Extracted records
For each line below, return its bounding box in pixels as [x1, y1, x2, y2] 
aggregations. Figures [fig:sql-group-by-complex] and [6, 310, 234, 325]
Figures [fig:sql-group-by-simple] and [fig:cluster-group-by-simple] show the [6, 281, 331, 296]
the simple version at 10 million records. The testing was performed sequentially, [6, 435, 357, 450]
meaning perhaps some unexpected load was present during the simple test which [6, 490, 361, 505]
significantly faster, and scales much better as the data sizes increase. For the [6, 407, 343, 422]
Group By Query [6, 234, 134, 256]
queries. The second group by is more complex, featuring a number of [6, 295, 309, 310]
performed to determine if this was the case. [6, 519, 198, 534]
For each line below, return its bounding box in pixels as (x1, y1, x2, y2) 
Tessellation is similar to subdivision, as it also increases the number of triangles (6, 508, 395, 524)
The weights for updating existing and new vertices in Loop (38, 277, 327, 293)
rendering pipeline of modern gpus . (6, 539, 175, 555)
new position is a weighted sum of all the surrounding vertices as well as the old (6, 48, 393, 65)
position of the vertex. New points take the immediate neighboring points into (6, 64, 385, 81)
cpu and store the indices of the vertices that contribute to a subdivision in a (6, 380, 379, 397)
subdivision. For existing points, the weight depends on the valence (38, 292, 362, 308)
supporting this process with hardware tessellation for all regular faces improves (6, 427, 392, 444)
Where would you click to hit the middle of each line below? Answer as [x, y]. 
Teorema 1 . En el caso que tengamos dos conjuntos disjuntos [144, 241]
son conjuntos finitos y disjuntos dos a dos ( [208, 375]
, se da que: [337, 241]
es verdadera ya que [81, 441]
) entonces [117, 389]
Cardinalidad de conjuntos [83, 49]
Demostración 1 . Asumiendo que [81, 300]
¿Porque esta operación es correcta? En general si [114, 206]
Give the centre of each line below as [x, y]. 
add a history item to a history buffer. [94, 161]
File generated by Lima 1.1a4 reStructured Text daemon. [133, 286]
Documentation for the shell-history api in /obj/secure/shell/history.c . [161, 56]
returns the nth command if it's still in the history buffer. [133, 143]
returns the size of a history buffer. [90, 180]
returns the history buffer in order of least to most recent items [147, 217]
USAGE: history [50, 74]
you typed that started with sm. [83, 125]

[Problem to solve]: This calls for repeating all of the records, character for character.

[Task answer]:
For each line below, return its bounding box in pixels as [x1, y1, x2, y2] 
aggregations. Figures [fig:sql-group-by-complex] and [6, 310, 234, 325]
Figures [fig:sql-group-by-simple] and [fig:cluster-group-by-simple] show the [6, 281, 331, 296]
the simple version at 10 million records. The testing was performed sequentially, [6, 435, 357, 450]
meaning perhaps some unexpected load was present during the simple test which [6, 490, 361, 505]
significantly faster, and scales much better as the data sizes increase. For the [6, 407, 343, 422]
Group By Query [6, 234, 134, 256]
queries. The second group by is more complex, featuring a number of [6, 295, 309, 310]
performed to determine if this was the case. [6, 519, 198, 534]
For each line below, return its bounding box in pixels as (x1, y1, x2, y2) 
Tessellation is similar to subdivision, as it also increases the number of triangles (6, 508, 395, 524)
The weights for updating existing and new vertices in Loop (38, 277, 327, 293)
rendering pipeline of modern gpus . (6, 539, 175, 555)
new position is a weighted sum of all the surrounding vertices as well as the old (6, 48, 393, 65)
position of the vertex. New points take the immediate neighboring points into (6, 64, 385, 81)
cpu and store the indices of the vertices that contribute to a subdivision in a (6, 380, 379, 397)
subdivision. For existing points, the weight depends on the valence (38, 292, 362, 308)
supporting this process with hardware tessellation for all regular faces improves (6, 427, 392, 444)
Where would you click to hit the middle of each line below? Answer as [x, y]. 
Teorema 1 . En el caso que tengamos dos conjuntos disjuntos [144, 241]
son conjuntos finitos y disjuntos dos a dos ( [208, 375]
, se da que: [337, 241]
es verdadera ya que [81, 441]
) entonces [117, 389]
Cardinalidad de conjuntos [83, 49]
Demostración 1 . Asumiendo que [81, 300]
¿Porque esta operación es correcta? En general si [114, 206]
Give the centre of each line below as [x, y]. 
add a history item to a history buffer. [94, 161]
File generated by Lima 1.1a4 reStructured Text daemon. [133, 286]
Documentation for the shell-history api in /obj/secure/shell/history.c . [161, 56]
returns the nth command if it's still in the history buffer. [133, 143]
returns the size of a history buffer. [90, 180]
returns the history buffer in order of least to most recent items [147, 217]
USAGE: history [50, 74]
you typed that started with sm. [83, 125]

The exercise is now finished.